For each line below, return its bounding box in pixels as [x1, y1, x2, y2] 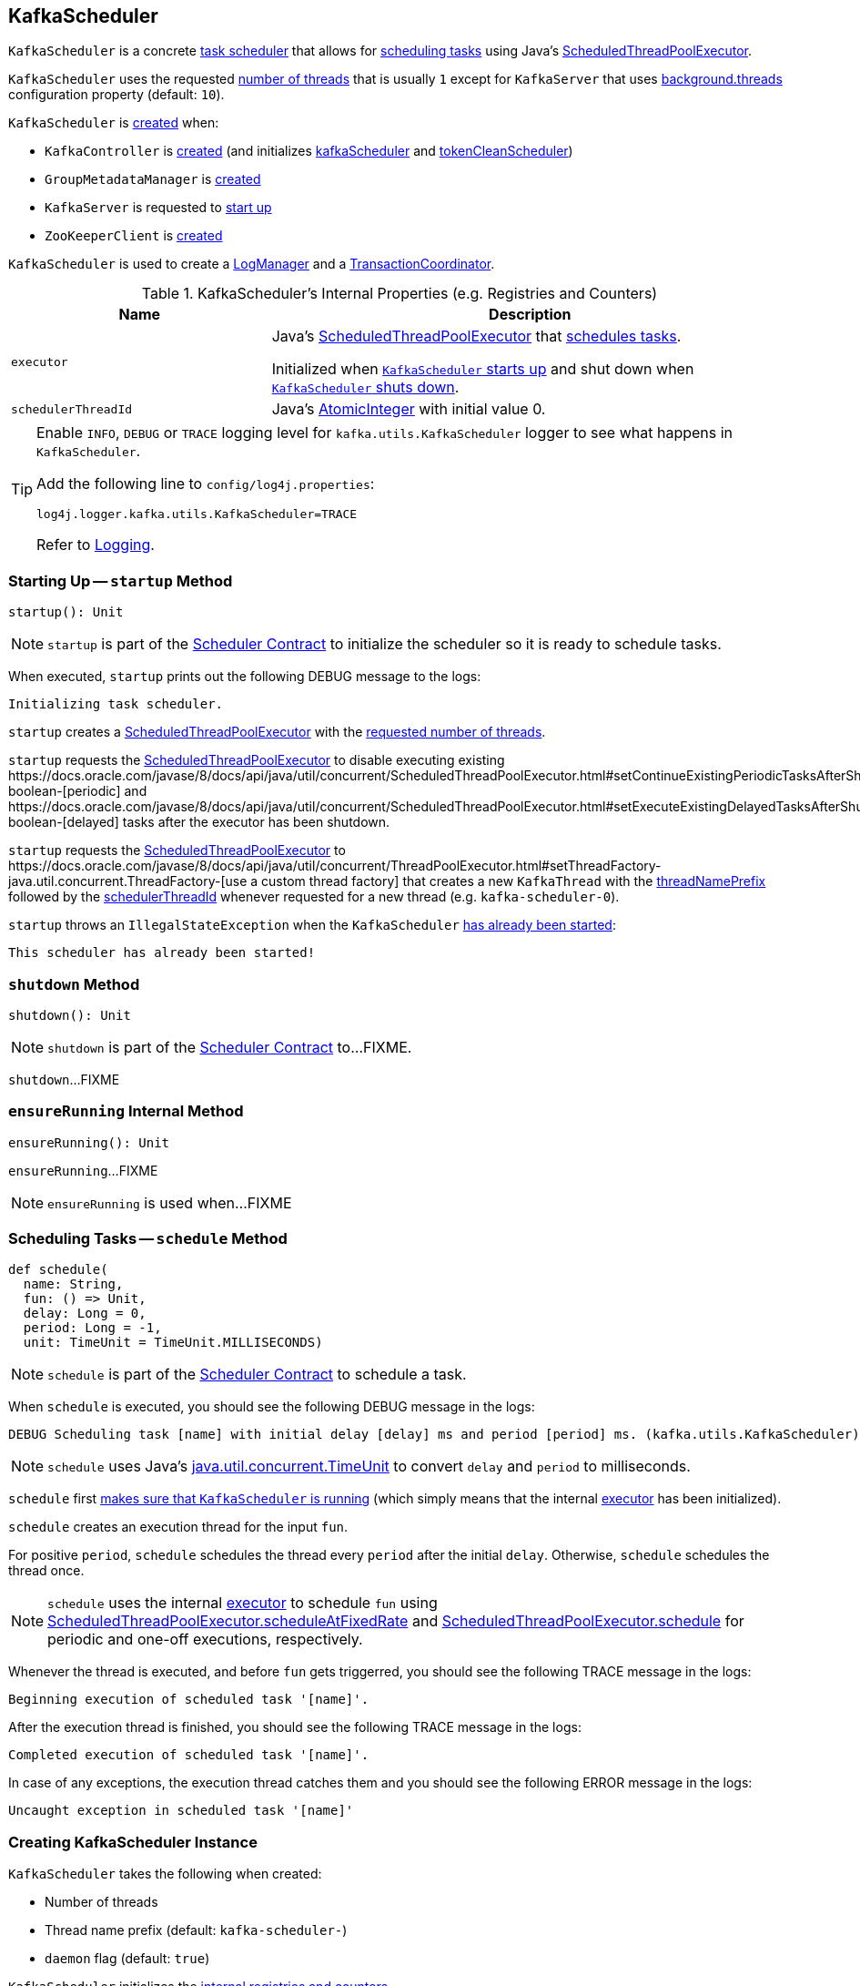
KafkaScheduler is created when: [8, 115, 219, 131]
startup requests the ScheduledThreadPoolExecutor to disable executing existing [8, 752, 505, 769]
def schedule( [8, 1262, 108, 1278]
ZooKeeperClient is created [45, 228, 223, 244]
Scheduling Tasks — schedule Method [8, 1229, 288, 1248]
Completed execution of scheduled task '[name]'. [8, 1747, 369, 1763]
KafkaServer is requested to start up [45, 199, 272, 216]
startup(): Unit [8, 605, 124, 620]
=====
YOUR INSTRUCTIONS - Write out exactly the final stretch of the records: the line containing "KafkaScheduler is created" and every line after it, through the last, and nothing else.

EXERCISE ANSWER -
KafkaScheduler is created when: [8, 115, 219, 131]
startup requests the ScheduledThreadPoolExecutor to disable executing existing [8, 752, 505, 769]
def schedule( [8, 1262, 108, 1278]
ZooKeeperClient is created [45, 228, 223, 244]
Scheduling Tasks — schedule Method [8, 1229, 288, 1248]
Completed execution of scheduled task '[name]'. [8, 1747, 369, 1763]
KafkaServer is requested to start up [45, 199, 272, 216]
startup(): Unit [8, 605, 124, 620]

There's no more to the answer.